Find the lines holding the string "Logistik" in the data, then copy all of them.
Records for the exercise Start Marker
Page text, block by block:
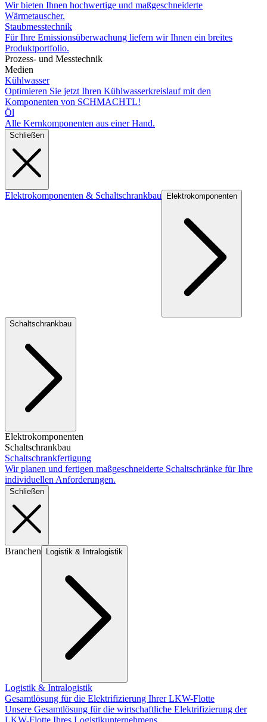
Wir bieten Ihnen hochwertige und maßgeschneiderte
Wärmetauscher.
Staubmesstechnik
Für Ihre Emissionsüberwachung liefern wir Ihnen ein breites
Produktportfolio.
Prozess- und Messtechnik
Medien
Kühlwasser
Optimieren Sie jetzt Ihren Kühlwasserkreislauf mit den
Komponenten von SCHMACHTL!
Öl
Alle Kernkomponenten aus einer Hand.
Schließen
Elektrokomponenten & Schaltschrankbau Elektrokomponenten
Schaltschrankbau
Elektrokomponenten
Schaltschrankbau
Schaltschrankfertigung
Wir planen und fertigen maßgeschneiderte Schaltschränke für Ihre
individuellen Anforderungen.
Schließen
Branchen Logistik & Intralogistik
Logistik & Intralogistik
Gesamtlösung für die Elektrifizierung Ihrer LKW-Flotte
Unsere Gesamtlösung für die wirtschaftliche Elektrifizierung der
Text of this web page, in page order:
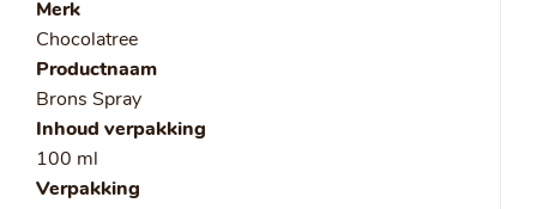
Merk
Chocolatree
Productnaam
Brons Spray
Inhoud verpakking
100 ml
Verpakking
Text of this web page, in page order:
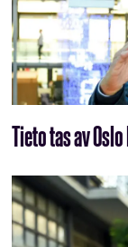
Tieto tas av
Records for the exercise End Marker
**The answer**
Branchen Logistik & Intralogistik
Logistik & Intralogistik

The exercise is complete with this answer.